Disclosure of Invention

The invention aims to provide an online health condition monitoring method with long endurance, low pressure of transmitted data, high learning speed and low false alarm rate for terminal equipment.

The technical scheme adopted by the invention for realizing the purpose is as follows:

a health condition on-line monitoring method enables wearable terminal equipment to capture physical information of pulse of a monitored object; the terminal equipment converts the physical information into an electric signal, and the electric signal is amplified and/or filtered to form a clear pulse fluctuation signal; the pulse wave signal can be divided into a pulse section (T2) and a slow section (T1); the data of the flat segment and/or the data of the beating segment are transmitted to an external device. Wearable terminal equipment is through catching human pulse piezoelectricity signal to with pulse piezoelectricity signal conversion to the signal of telecommunication that can transmit. After amplification and filtering, the piezoelectric signal is used as a set of the whole period T, and due to the huge monitoring base number, under the condition that the pulsation section and the gentle section are not separated, the data volume is too large, cloud resources are wasted, and meanwhile, the learning of the pulse characteristics by a machine is not facilitated. After segmentation, invalid learning of background noise is reduced in the clustering learning process, and the efficiency of the cloud server can be improved. And the pulse fluctuation signals are divided and distributed in the terminal equipment, so that the load can be further dispersed, the energy consumption of wireless transmission is further reduced, and the battery endurance capacity during terminal monitoring is improved.

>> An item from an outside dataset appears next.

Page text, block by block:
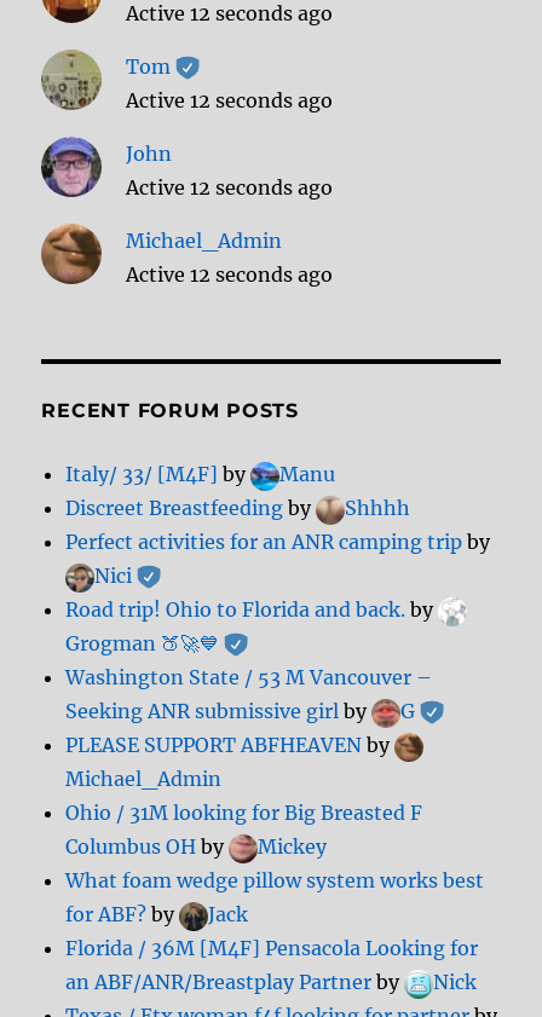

In order to further optimize the technical scheme, the technical measures adopted further comprise:

taking the highest value A of the pulse wave signal_maxTaking s more than 0.5A_maxObtaining an average value Aa; traverse the pulse fluctuation signal A_nA is_n+1Is greater than a threshold value A_VAs the start of the pulse signal, A_n+1Is less than a threshold value A_VThe start end and the end are made to be a pulse section (T2), and the adjacent pulse periods are made to be a gentle section (T1); a. the_VIs 0.33 | Aa | to 0.26 | Aa | in a single unit. The pulse fluctuation signals are segmented and classified through a simple algorithm, and on the basis, unnecessary T1 segment transmission in the transmission process is reduced, and the power consumption of the terminal is greatly reduced. And after the screened signal pulse section (T2) is acquired by the cloud, the pulse section (T2) of each bound user is repeatedly learned through the cloud, and the newly uploaded pulse section of the user can be identified. A in the above range_VSimple segmentation is carried out, the efficiency is high, and the algorithm is simple. Even if segmentation errors occur, the method has no influence on cloud learning recursion in the later period.

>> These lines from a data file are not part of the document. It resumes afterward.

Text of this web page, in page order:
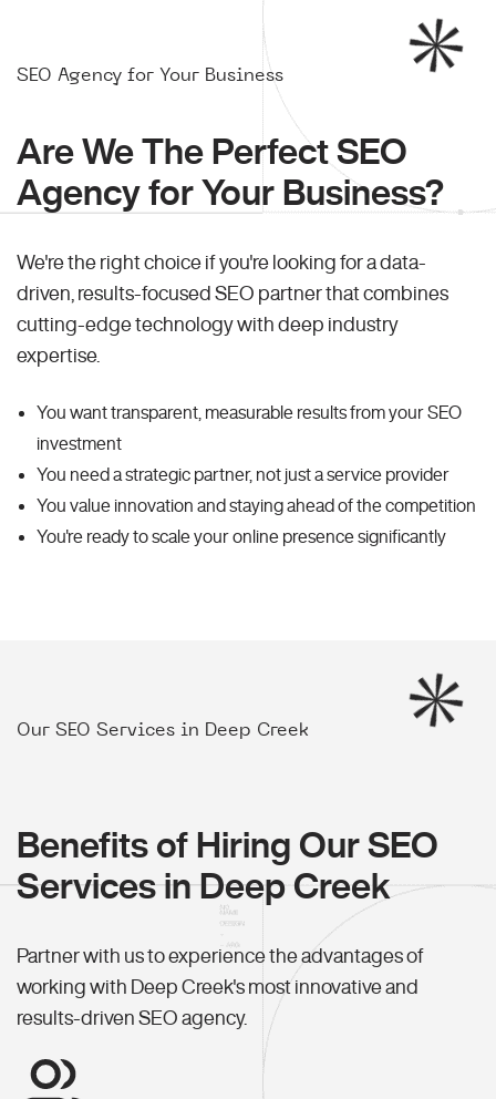
SEO Agency for Your Business
Are We The Perfect SEO
Agency for Your Business?
We're the right choice if you're looking for a data-
driven, results-focused SEO partner that combines
cutting-edge technology with deep industry
expertise.
You want transparent, measurable results from your SEO
investment
You need a strategic partner, not just a service provider
You value innovation and staying ahead of the competition
You're ready to scale your online presence significantly
Our SEO Services in Deep Creek
Benefits of Hiring Our SEO
Services in Deep Creek
Partner with us to experience the advantages of
working with Deep Creek's most innovative and
results-driven SEO agency.

The external device binds and/or distinguishes the authorized user of the terminal device by learning and/or recognizing data of the beat segments (T2). When a user wears the terminal equipment newly, the terminal equipment needs to be kept connected with the cloud end, and after the cloud end learning is completed, the only binding relation between the terminal equipment and the user is established. Furthermore, after the new beat segment (T2) data arrives at the cloud, the cloud can identify whether it is the pulse of the bound user.

If the user is bound and the monitoring value (T) of T is abnormal, entering an alarm monitoring process and/or prompting manual intervention; if the user is not bound and the monitored value (T) is not life-threatening, only recording. The problem of cloud online system false alarm caused when the user artificially gives other people to play the terminal of trying is reduced, and monitoring resource consumption is reduced. In safety considerations, if the monitored value (T) reflects a life risk of the wearer, for example the monitored value indicates cardiac arrest; even if the user is not bound, the user still can be monitored normally by the terminal equipment, and the person is informed to cure the user.

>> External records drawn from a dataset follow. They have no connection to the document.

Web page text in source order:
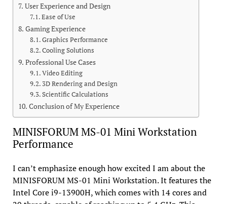
User Experience and Design
Ease of Use
Gaming Experience
Graphics Performance
Cooling Solutions
Professional Use Cases
Video Editing
3D Rendering and Design
Scientific Calculations
Conclusion of My Experience
MINISFORUM MS-01 Mini Workstation
Performance
I can’t emphasize enough how excited I am about the
MINISFORUM MS-01 Mini Workstation. It features the
Intel Core i9-13900H, which comes with 14 cores and
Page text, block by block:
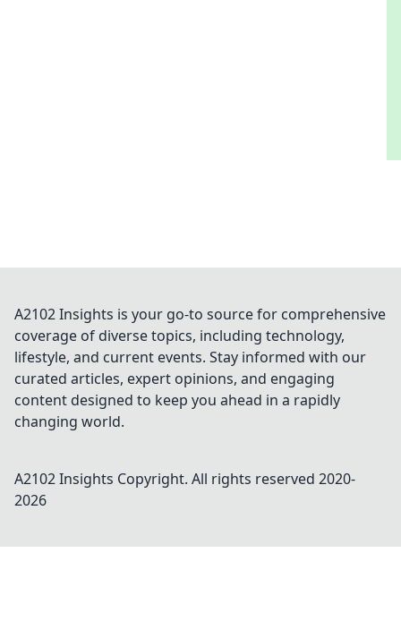
A2102 Insights is your go-to source for comprehensive
coverage of diverse topics, including technology,
lifestyle, and current events. Stay informed with our
curated articles, expert opinions, and engaging
content designed to keep you ahead in a rapidly
changing world.
A2102 Insights Copyright. All rights reserved 2020-
2026

The external device obtains the information of the pulse section (T2) through a quantizer to obtain the quantized amplitude

(ii) a Will be provided with

Using distribution functions

Modulation, where A is the value of the signal potential,

is the differential of the value of the signal potential. And through the modulation processing of the quantization amplitude, data preparation can be further prepared for the GMM model learning clustering.

The external device carries out recognition processing on the information of the modulated pulse section (T2) by adopting a Gaussian Mixture Model (GMM) and utilizes the maximum likelihood criterion to recognize; the similarity measure of the maximum likelihood criterion adopts the following algorithm:

wherein

A feature vector for each modulated beat segment (T2) data. The GMM model adopts a similarity criterion based on relative entropy, belongs to a clustering strategy of a model growth clustering algorithm, and is provided with statistical models G and

respectively representing two N-dimensional probability distribution functions, and calculating the divergence of the distance between the two GMM models (approximate K-L algorithm) through K-L divergence calculation. The generation of class representation and the generation of class GMM belong to conventional mathematical models and are not described in detail herein.

The invention also provides a health condition online monitoring system for realizing the method, which comprises a cloud server and wearable terminal equipment capable of exchanging data with the cloud server, wherein the wearable terminal equipment comprises,

a sensor assembly for capturing physical information of a pulse of a monitored subject and outputting as a pulse wave signal;

the pre-amplification circuit is used for amplifying the electric signal of the physical information to the working condition of the filter circuit;

a filter circuit for filtering the received signal and a control circuit for controlling the filter circuit,

the secondary amplifying circuit is used for amplifying the signal processed by the filter circuit to the working condition of the trap circuit;

the trap circuit is used for eliminating power frequency interference;

the digital-to-analog conversion circuit, the singlechip and the communication module;

the singlechip is stored with a program for realizing the method of claim 1; the single-chip processor can divide the pulse wave signal into a pulse section (T2) and a slow section (T1).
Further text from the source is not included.